Niki Lauda téléphone aux organisateurs. Une ultime entrevue entre Pironi et Balestre vient d’accoucher d’un accord verbal. Les pilotes ont obtenu satisfaction et rentrent au circuit afin d’y disputer les essais libres en vue de la course. Le bus des 29 pilotes pénètre en vainqueur sur le parking de Kyalami. Les pilotes se changent, se sanglent et démarrent les un après les autres leurs monoplaces. Tous, à l’exception de De Angelis et Piquet. Ces deux là refusent de présenter leurs excuses, leurs patrons refusent de les laisser courir ! Colin Chapman, patron de Lotus et employeur de De Angelis, cède après quelques minutes, conscient que ce n’est sûrement pas bon pour la publicité. Chez Brabham, Ecclestone ne lâche rien. Piquet se voit interdire l’accès à sa voiture de course.
Humiliation pour Ecclestone 

Gilles Villeneuve, revenu au stand en cours de séance, aperçoit Piquet à pied. Il se dirige aussitôt dans le stand Brabham. Bernie, pris de cours tente de gagner du temps en argumentant que Piquet n’est pas en état de conduire après avoir gardé la porte du dortoir toute la nuit. Un groupe de pilotes se forme et déboule chez le médecin du circuit. L’examen dure quelques minutes et Piquet sort du cabinet médical sous les acclamations. Il est évidemment autorisé à courir, humiliant un peu plus son patron qui n’avait pas besoin de ça.

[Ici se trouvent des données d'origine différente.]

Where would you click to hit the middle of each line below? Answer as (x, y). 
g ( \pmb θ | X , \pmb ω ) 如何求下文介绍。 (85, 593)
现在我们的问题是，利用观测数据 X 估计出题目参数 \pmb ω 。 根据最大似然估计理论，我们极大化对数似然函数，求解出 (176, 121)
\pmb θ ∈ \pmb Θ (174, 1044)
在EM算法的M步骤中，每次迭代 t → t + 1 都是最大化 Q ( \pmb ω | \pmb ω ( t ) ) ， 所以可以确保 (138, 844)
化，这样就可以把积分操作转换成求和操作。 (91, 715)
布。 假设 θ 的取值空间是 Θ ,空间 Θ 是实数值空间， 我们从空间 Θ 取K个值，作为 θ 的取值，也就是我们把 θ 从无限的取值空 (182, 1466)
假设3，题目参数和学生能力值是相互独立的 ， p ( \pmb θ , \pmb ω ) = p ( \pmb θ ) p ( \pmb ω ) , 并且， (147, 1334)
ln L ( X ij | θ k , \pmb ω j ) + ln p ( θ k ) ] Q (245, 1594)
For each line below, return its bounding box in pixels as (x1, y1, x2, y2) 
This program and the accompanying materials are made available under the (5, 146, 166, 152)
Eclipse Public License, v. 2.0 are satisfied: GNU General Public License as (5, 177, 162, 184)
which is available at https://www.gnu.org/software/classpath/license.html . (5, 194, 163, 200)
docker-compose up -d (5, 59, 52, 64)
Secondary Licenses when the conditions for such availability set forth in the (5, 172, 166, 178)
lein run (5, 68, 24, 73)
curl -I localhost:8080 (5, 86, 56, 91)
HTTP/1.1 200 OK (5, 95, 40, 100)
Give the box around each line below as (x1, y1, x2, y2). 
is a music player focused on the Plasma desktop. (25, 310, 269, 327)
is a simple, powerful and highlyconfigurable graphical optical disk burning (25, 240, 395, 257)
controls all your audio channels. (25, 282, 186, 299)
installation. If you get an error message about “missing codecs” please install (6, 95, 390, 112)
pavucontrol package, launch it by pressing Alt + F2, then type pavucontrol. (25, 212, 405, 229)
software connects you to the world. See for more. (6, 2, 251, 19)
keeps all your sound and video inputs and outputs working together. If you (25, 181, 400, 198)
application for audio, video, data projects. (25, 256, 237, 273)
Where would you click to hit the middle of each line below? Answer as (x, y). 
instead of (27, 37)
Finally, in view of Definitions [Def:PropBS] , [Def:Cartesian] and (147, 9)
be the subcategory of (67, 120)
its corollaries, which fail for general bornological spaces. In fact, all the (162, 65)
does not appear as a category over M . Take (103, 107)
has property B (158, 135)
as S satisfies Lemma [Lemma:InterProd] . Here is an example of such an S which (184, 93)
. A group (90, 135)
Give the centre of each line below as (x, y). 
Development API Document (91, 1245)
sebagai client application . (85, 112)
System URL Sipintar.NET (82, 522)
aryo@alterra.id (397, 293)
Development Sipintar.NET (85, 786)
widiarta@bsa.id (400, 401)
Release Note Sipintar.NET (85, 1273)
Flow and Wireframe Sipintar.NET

Samedi 23 Janvier, Circuit

Et la course me direz vous ?

Et bien le grand prix aura bien lieu. Alain Prost mène au bout de quelques tours avec une confortable avance. Piquet abandonne, les écarts augmentent et on commence à se dire que le français a course gagnée. Mais il doit rentrer au stand! Son pneu arrière gauche est crevé et c’est au ralenti qu’il rejoint le garage. A ce moment là on assiste sans le savoir encore à un autre moment historique. En effet, sans le vouloir, le jeune Français va révolutionner le monde de la F1. Il repart bon dernier et se met donc à attaquer comme un dingue. Il est très à l’aise sur ce circuit et assez rapidement remonte les derniers concurrents. Au fur et à mesure des tours, il grapille des places au classement. Au terme du GP il est de nouveau premier et s’impose pour la quatrième fois de sa carrière.

L’histoire dans l’histoire

Et alors me direz vous? Alain Prost est le premier pilote de F1 à s’imposer après un arrêt au stand! Il vient de prouver à tout le monde qu’on pouvait gagner une course malgré le temps passé au garage. La leçon sera retenue par la concurrence et très vite généralisée. Dans les courses suivantes, on commence à assister à des ravitaillements d’essence et des changements de gommes. Les ravitaillements en essence sont rapidement interdits mais reviendront dans les années 90. Les changements de pneumatiques deviendront la norme et feront partie intégrante de la stratégie de course.